Top of Material shown
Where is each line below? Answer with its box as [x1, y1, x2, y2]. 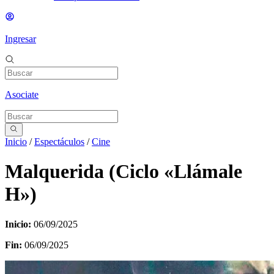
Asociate [5, 89, 39, 100]
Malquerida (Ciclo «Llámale [5, 160, 242, 183]
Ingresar [5, 33, 36, 44]
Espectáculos [34, 136, 84, 147]
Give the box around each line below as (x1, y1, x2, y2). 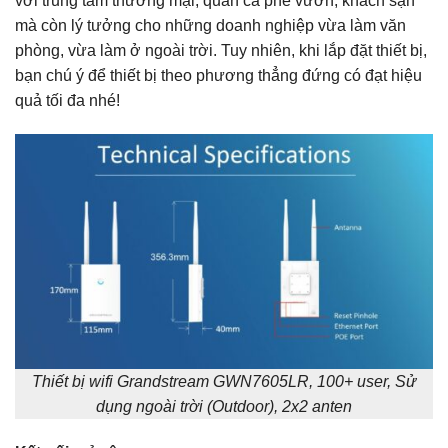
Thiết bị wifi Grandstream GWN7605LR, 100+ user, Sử (32, 373, 416, 391)
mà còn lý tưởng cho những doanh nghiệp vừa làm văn (15, 17, 406, 35)
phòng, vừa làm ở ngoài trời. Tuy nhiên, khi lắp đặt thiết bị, (15, 42, 427, 60)
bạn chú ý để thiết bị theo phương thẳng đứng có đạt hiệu (15, 67, 422, 85)
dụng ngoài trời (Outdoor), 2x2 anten (96, 398, 352, 416)
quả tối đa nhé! (15, 92, 120, 110)
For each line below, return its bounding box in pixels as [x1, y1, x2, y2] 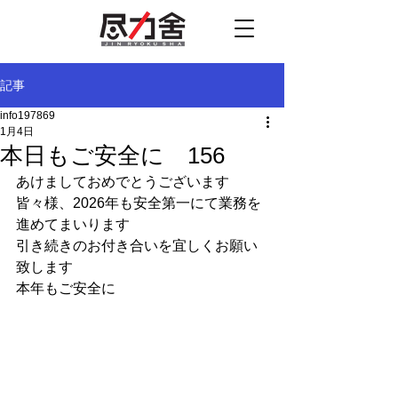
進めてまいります [16, 217, 130, 232]
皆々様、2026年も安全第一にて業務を [16, 195, 261, 211]
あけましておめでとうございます [16, 174, 229, 189]
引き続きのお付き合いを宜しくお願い [16, 238, 258, 253]
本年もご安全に [16, 281, 115, 296]
Bottom of Material shown
Aim of the task: Pictures should not appear; only the lines from the start of the listing above to the line containing "phòng, vừa làm", both ends included, are to be repeated exactly.

Exercise answer:
Where is each line below? Answer with its box as [x1, y1, x2, y2]. 
Asociate [5, 89, 39, 100]
Malquerida (Ciclo «Llámale [5, 160, 242, 183]
Ingresar [5, 33, 36, 44]
Espectáculos [34, 136, 84, 147]
Give the box around each line below as (x1, y1, x2, y2). 
Thiết bị wifi Grandstream GWN7605LR, 100+ user, Sử (32, 373, 416, 391)
mà còn lý tưởng cho những doanh nghiệp vừa làm văn (15, 17, 406, 35)
phòng, vừa làm ở ngoài trời. Tuy nhiên, khi lắp đặt thiết bị, (15, 42, 427, 60)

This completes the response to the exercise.